Across the Hybrid Cloud, OpenShift
Red Hat Advanced Cluster Management (RHACM) running in AWS, Azure, and Google Cloud now allows you to centrally deploy and manage on-premises bare metal clusters. By extending the functionality of your central management interface, this hybrid cloud solution allows you to deliver bare metal clusters into environments that are restricted. Furthermore, RHACM offers an enhanced user interface for OpenShift deployment in Nutanix, broadening the scope of collaborations that offer metal infrastructure where it is required.

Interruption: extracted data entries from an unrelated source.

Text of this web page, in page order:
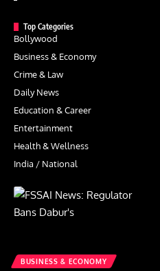
Top Categories
Bollywood
Business & Economy
Crime & Law
Daily News
Education & Career
Entertainment
Health & Wellness
India / National
BUSINESS & ECONOMY
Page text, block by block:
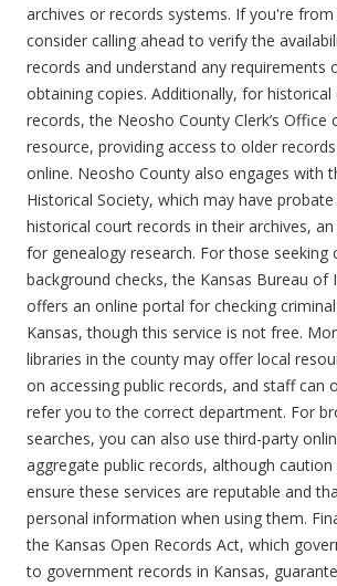
archives or records systems. If you're
consider calling ahead to verify the
records and understand any requirements
obtaining copies. Additionally, for historical
records, the Neosho County Clerk’s Office
resource, providing access to older
online. Neosho County also engages with
Historical Society, which may have
historical court records in their archives,
for genealogy research. For those seeking
background checks, the Kansas Bureau of
offers an online portal for checking
Kansas, though this service is not free.
libraries in the county may offer local
on accessing public records, and staff can
refer you to the correct department. For
searches, you can also use third-party
aggregate public records, although caution
ensure these services are reputable and
personal information when using them.
the Kansas Open Records Act, which
to government records in Kansas,
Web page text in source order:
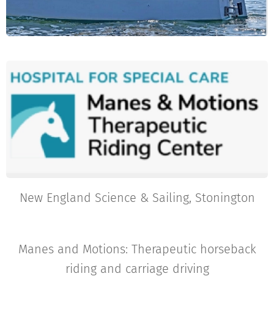
New England Science & Sailing, Stonington
Manes and Motions: Therapeutic horseback
riding and carriage driving
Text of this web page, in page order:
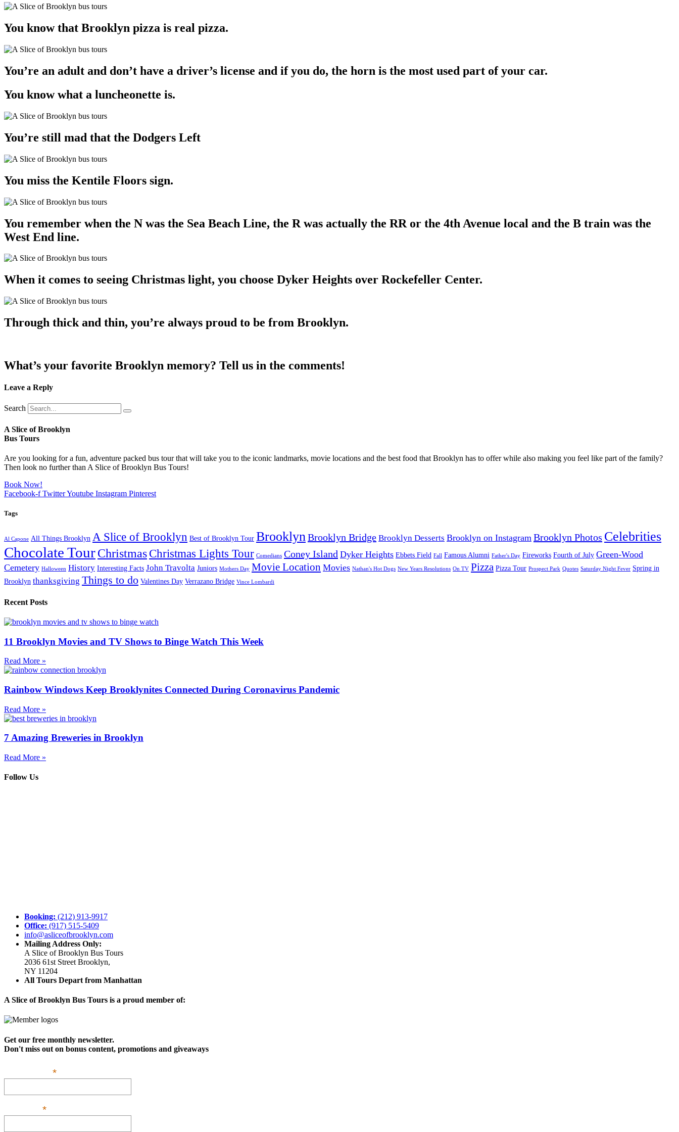
You know that Brooklyn pizza is real pizza.
You’re an adult and don’t have a driver’s license and if you do, the horn is the most used part of your car.
You know what a luncheonette is.
You’re still mad that the Dodgers Left
You miss the Kentile Floors sign.
You remember when the N was the Sea Beach Line, the R was actually the RR or the 4th Avenue local and the B train was the
West End line.
When it comes to seeing Christmas light, you choose Dyker Heights over Rockefeller Center.
Through thick and thin, you’re always proud to be from Brooklyn.
What’s your favorite Brooklyn memory? Tell us in the comments!
Leave a Reply
Search
A Slice of Brooklyn
Bus Tours
Are you looking for a fun, adventure packed bus tour that will take you to the iconic landmarks, movie locations and the best food that Brooklyn has to offer while also making you feel like part of the family?
Then look no further than A Slice of Brooklyn Bus Tours!
Book Now!
Facebook-f TwitterYoutube Instagram Pinterest
Tags
Al Capone All Things Brooklyn A Slice of Brooklyn Best of Brooklyn Tour BrooklynBrooklyn Bridge Brooklyn Desserts Brooklyn on Instagram Brooklyn Photos Celebrities
Chocolate TourChristmasChristmas Lights Tour Comedians Coney Island Dyker Heights Ebbets Field Fall Famous Alumni Father's Day Fireworks Fourth of July Green-Wood
Cemetery Halloween History Interesting Facts John Travolta Juniors Mothers Day Movie Location Movies Nathan's Hot Dogs New Years Resolutions On TV Pizza Pizza Tour Prospect Park Quotes Saturday Night Fever Spring in
Brooklyn thanksgiving Things to do Valentines Day Verrazano Bridge Vince Lombardi
Recent Posts
11 Brooklyn Movies and TV Shows to Binge Watch This Week
Read More »
Rainbow Windows Keep Brooklynites Connected During Coronavirus Pandemic
Read More »
7 Amazing Breweries in Brooklyn
Read More »
Follow Us
Booking: (212) 913-9917
Office: (917) 515-5409
info@asliceofbrooklyn.com
Mailing Address Only:
A Slice of Brooklyn Bus Tours
2036 61st Street Brooklyn,
NY 11204
All Tours Depart from Manhattan
A Slice of Brooklyn Bus Tours is a proud member of:
Get our free monthly newsletter.
Don't miss out on bonus content, promotions and giveaways
*
*
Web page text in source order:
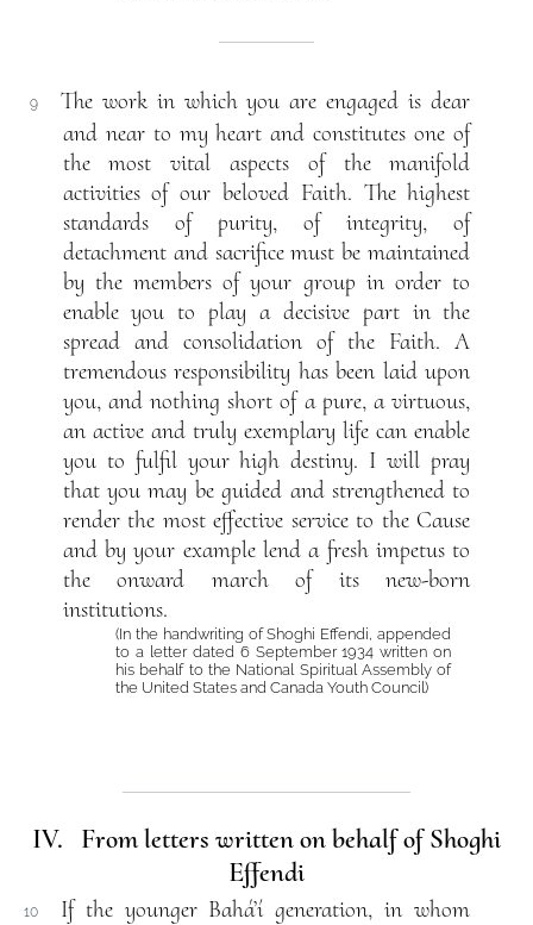
9
The work in which you are engaged is dear
and near to my heart and constitutes one of
the most vital aspects of the manifold
activities of our beloved Faith. The highest
standards of purity, of integrity, of
detachment and sacrifice must be maintained
by the members of your group in order to
enable you to play a decisive part in the
spread and consolidation of the Faith. A
tremendous responsibility has been laid upon
you, and nothing short of a pure, a virtuous,
an active and truly exemplary life can enable
you to fulfil your high destiny. I will pray
that you may be guided and strengthened to
render the most effective service to the Cause
and by your example lend a fresh impetus to
the onward march of its new-born
institutions.
(In the handwriting of Shoghi Effendi, appended
to a letter dated 6 September 1934 written on
his behalf to the National Spiritual Assembly of
the United States and Canada Youth Council)
IV. From letters written on behalf of Shoghi
Effendi
10
If the younger Bahá’í generation, in whom

Red Hat OpenShift Data Foundation (ODF) 4.14 introduces general availability for regional disaster recovery (DR) for Red Hat OpenShift workloads, enhancing resiliency across the hybrid cloud. When combined with RHACM, we can handle stateful workload business continuity requirements and let administrators offer DR solutions for geographically dispersed clusters. For mission-critical workloads, the appropriate Recovery Point Objective (RPO) and Recovery Time Objective (RTO) can be achieved by configuring asynchronous replication at the application level of granularity.
We’re expanding OpenShift’s compatibility with Oracle Cloud Infrastructure, which is currently in Developer Preview. Using the Agent-based Installer for restricted network deployments or the Assisted Installer for connected deployments, you can install OpenShift on Oracle Cloud Infrastructure. Fill out this form to request access so you can test OpenShift on Oracle Cloud Infrastructure.

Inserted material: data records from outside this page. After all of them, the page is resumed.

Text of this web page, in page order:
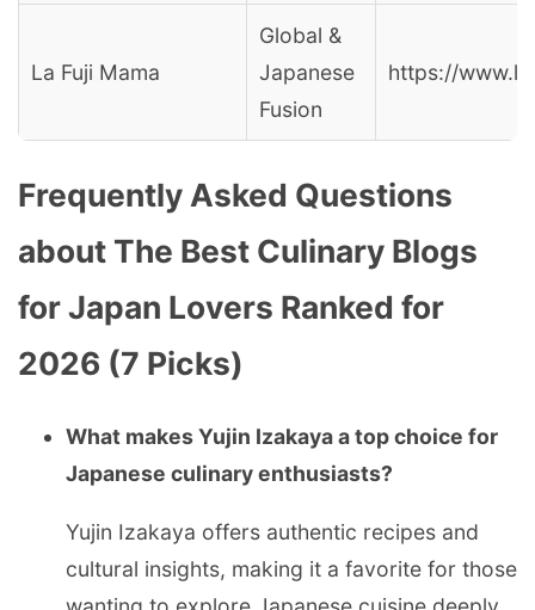
La Fuji Mama
Global &
Japanese
Fusion
https://
Frequently Asked Questions
about The Best Culinary Blogs
for Japan Lovers Ranked for
2026 (7 Picks)
What makes Yujin Izakaya a top choice for
Japanese culinary enthusiasts?
Yujin Izakaya offers authentic recipes and
cultural insights, making it a favorite for those
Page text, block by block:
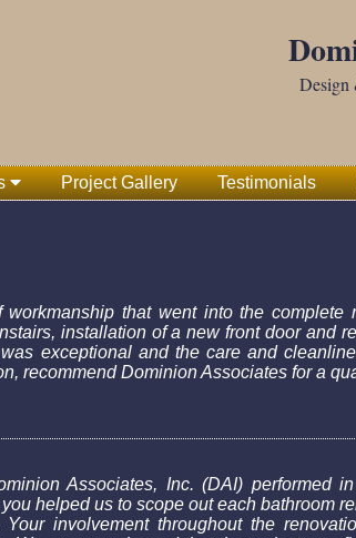
Design
Project Gallery Testimonials
that went into the complete
installation of a new front door and
exceptional and the care and
recommend Dominion Associates for a
Associates, Inc. (DAI) performed
helped us to scope out each bathroom
involvement throughout the
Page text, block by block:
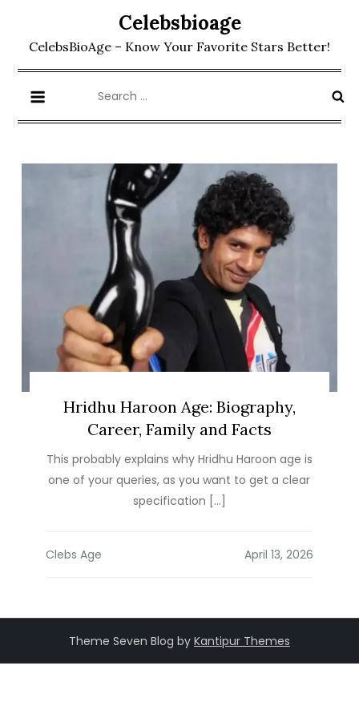
content
Celebsbioage
CelebsBioAge – Know Your Favorite Stars Better!
for:
Hridhu Haroon Age: Biography,
Career, Family and Facts
This probably explains why Hridhu Haroon age is
one of your queries, as you want to get a clear
specification […]
Clebs Age
Theme Seven Blog by Kantipur Themes
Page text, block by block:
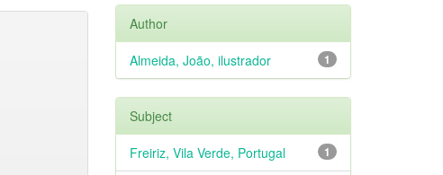
Author
1
Almeida, João, ilustrador
Subject
1
Freiriz, Vila Verde, Portugal
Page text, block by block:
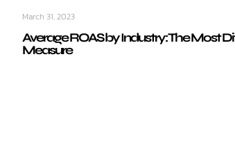
March 31, 2023
Average ROAS by Industry: The Most
Measure

Red Hat Device Edge uses MicroShift 4.14, which is included in this release. MicroShift makes far-edge deployments possible. No matter where devices are placed in the field, it offers lightweight, enterprise-ready Kubernetes container orchestration that extends operational consistency across edge and hybrid cloud environments. Supporting various use cases and workloads on tiny, resource-constrained devices at the farthest edge requires being lightweight. As a logical extension of Kubernetes environments, it strikes a balance between the effectiveness of low resource utilization and the well-known tools and procedures that Kubernetes users are already accustomed to. Assembling lines, Internet of Things gateways, informational kiosks, and car systems are a few examples of use cases where limited power, cooling, computing capacity, and connectivity are required for operations.